Surreal: Some Ninth-Inning Reflections from Pre-Election Police State America

Photo by Laurie Avocado | CC BY 2.0

Photo by Laurie Avocado | CC BY 2.0


I may have grown up a White Sox fan and hate the right-wing owners of the Chicago Cubs but there’s no way I can deny the epic and magical nature of the Cubs victory in the seventh and final game of this year’s World Series last Wednesday night.  After coming back from a three game to one deficit to tie the series, the Cubs the dreadful pitching-change decisions of their manager Joe Maddon (whose ridiculous early removals of Kyle Hendricks and then John Lester cost the team a five-run lead) to push two runners across home in the top of the tenth inning.  The final Cleveland out ended a 108-year championship drought on the North Side of Chicago.

It was better than the best baseball fiction.  After sending untold millions of Cubs fans into near catatonic shock (“oh my God, it’s happening again”), the Cubs got it together to end “the curse of the Billy Goat” once and for all.  The winning runs followed a mystical pre- extra inning rain delay that allowed the mostly young Cubs players to re-group from the shock of (their manager) blowing the lead.

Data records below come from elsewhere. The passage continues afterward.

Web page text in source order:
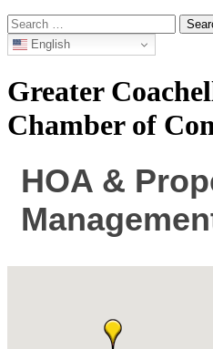
Search
for: English
Greater
Chamber of
HOA &
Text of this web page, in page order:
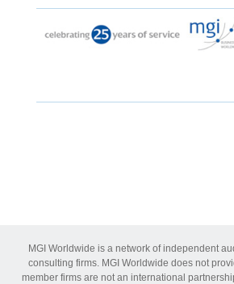
MGI Worldwide is a network of independent
consulting firms. MGI Worldwide does not
member firms are not an international
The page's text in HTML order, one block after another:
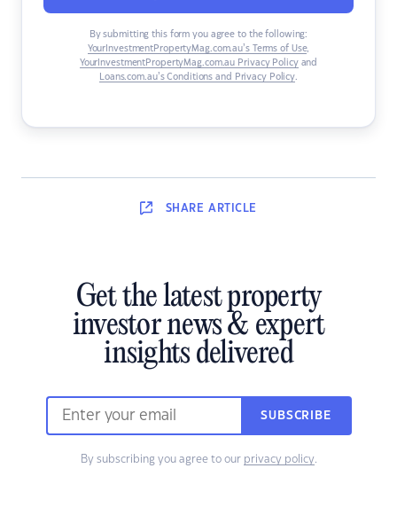
By submitting this form you agree to the following:
YourInvestmentPropertyMag.com.au’s Terms of Use,
YourInvestmentPropertyMag.com.au Privacy Policyand
Loans.com.au’s Conditions and Privacy Policy.
SHARE ARTICLE
Get the latest property
investor news & expert
insights delivered
SUBSCRIBE
By subscribing you agree to our privacy policy.
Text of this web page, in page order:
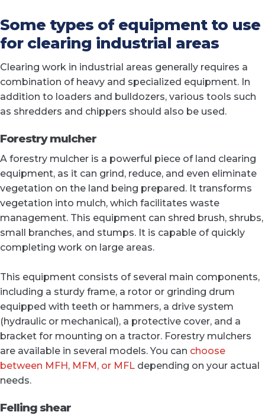
Some types of equipment to use
for clearing industrial areas
Clearing work in industrial areas generally requires a
combination of heavy and specialized equipment. In
addition to loaders and bulldozers, various tools such
as shredders and chippers should also be used.
Forestry mulcher
A forestry mulcher is a powerful piece of land clearing
equipment, as it can grind, reduce, and even eliminate
vegetation on the land being prepared. It transforms
vegetation into mulch, which facilitates waste
management. This equipment can shred brush, shrubs,
small branches, and stumps. It is capable of quickly
completing work on large areas.
This equipment consists of several main components,
including a sturdy frame, a rotor or grinding drum
equipped with teeth or hammers, a drive system
(hydraulic or mechanical), a protective cover, and a
bracket for mounting on a tractor. Forestry mulchers
are available in several models. You can choose
between MFH, MFM, or MFL depending on your actual
needs.
Felling shear
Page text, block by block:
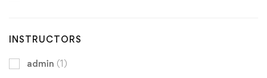
INSTRUCTORS
admin (1)
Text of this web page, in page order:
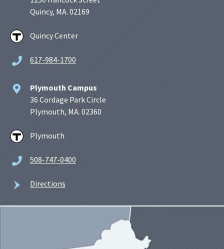
Quincy, MA. 02169
Quincy Center
617-984-1700
Plymouth Campus
36 Cordage Park Circle
Plymouth, MA. 02360
Plymouth
508-747-0400
Directions
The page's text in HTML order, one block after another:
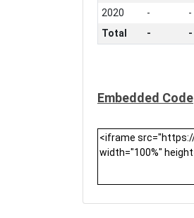
2020
- -
Total
- -
Embedded Code
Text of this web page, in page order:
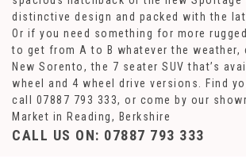
distinctive design and packed with the
Or if you need something for more
to get from A to B whatever the weather,
New Sorento, the 7 seater SUV that’s
wheel and 4 wheel drive versions. Find
call 07887 793 333, or come by our
Market in Reading, Berkshire
CALL US ON: 07887 793 333
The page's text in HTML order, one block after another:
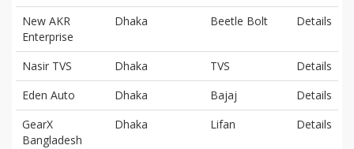
New AKR
Enterprise
Dhaka Beetle Bolt Details
Nasir TVS Dhaka TVS
Details
Eden Auto
Dhaka Bajaj
Details
GearX
Bangladesh
Dhaka Lifan Details

I’ve never seen anything quite as dream-like and drop-dead Hollywood dramatic in the wild world of sports. It was surreal.

But harsh reality hit me in the face within minutes of the last out.  Amidst the pandemonium in Iowa City’s tavern-laden Ped Mall, a student climbed a lamppost and fell to grave and potentially fatal injury. Police vehicles quickly occupied all…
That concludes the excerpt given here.